[Extracted records]

######

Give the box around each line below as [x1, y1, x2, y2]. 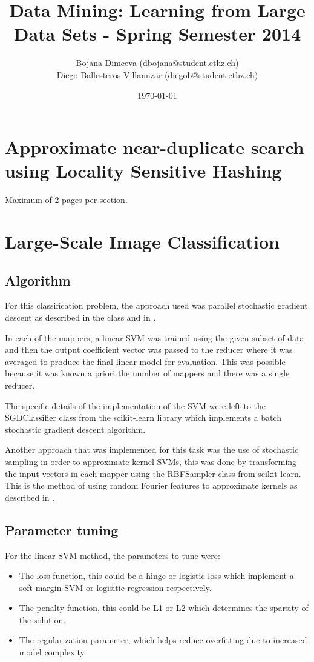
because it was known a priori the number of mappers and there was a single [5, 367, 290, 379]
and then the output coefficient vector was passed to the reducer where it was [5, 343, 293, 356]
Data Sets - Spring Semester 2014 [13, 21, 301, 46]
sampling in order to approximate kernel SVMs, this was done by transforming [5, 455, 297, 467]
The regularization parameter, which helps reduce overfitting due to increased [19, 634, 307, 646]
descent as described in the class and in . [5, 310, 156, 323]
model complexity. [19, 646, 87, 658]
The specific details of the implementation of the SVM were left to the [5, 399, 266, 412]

######

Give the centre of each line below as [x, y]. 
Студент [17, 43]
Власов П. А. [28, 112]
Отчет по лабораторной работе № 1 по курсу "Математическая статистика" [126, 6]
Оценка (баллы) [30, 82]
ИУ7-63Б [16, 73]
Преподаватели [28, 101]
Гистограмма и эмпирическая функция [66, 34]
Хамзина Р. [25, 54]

######

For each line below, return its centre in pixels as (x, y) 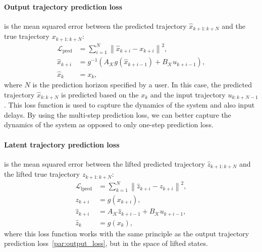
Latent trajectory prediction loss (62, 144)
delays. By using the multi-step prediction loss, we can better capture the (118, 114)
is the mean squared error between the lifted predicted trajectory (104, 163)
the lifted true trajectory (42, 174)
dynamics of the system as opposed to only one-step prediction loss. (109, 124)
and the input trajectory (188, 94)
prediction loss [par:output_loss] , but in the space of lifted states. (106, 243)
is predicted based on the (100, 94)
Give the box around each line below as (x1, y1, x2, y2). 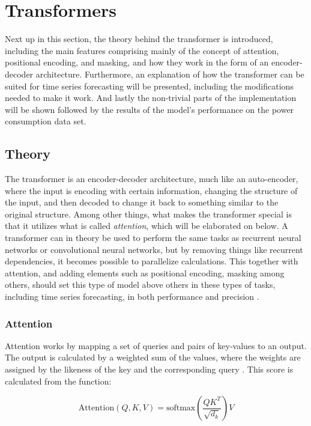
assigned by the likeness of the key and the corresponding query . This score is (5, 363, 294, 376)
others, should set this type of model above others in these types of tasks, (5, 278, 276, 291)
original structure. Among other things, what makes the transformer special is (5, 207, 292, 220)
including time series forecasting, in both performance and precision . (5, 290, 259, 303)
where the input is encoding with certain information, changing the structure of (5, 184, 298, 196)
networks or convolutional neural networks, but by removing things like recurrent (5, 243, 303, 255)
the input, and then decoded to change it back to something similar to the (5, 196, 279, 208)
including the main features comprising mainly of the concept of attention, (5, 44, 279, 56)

######

*Prompt*. Only the number is wanted here. How many lines in the entries contain "then"?

*Output of the exercise*. 2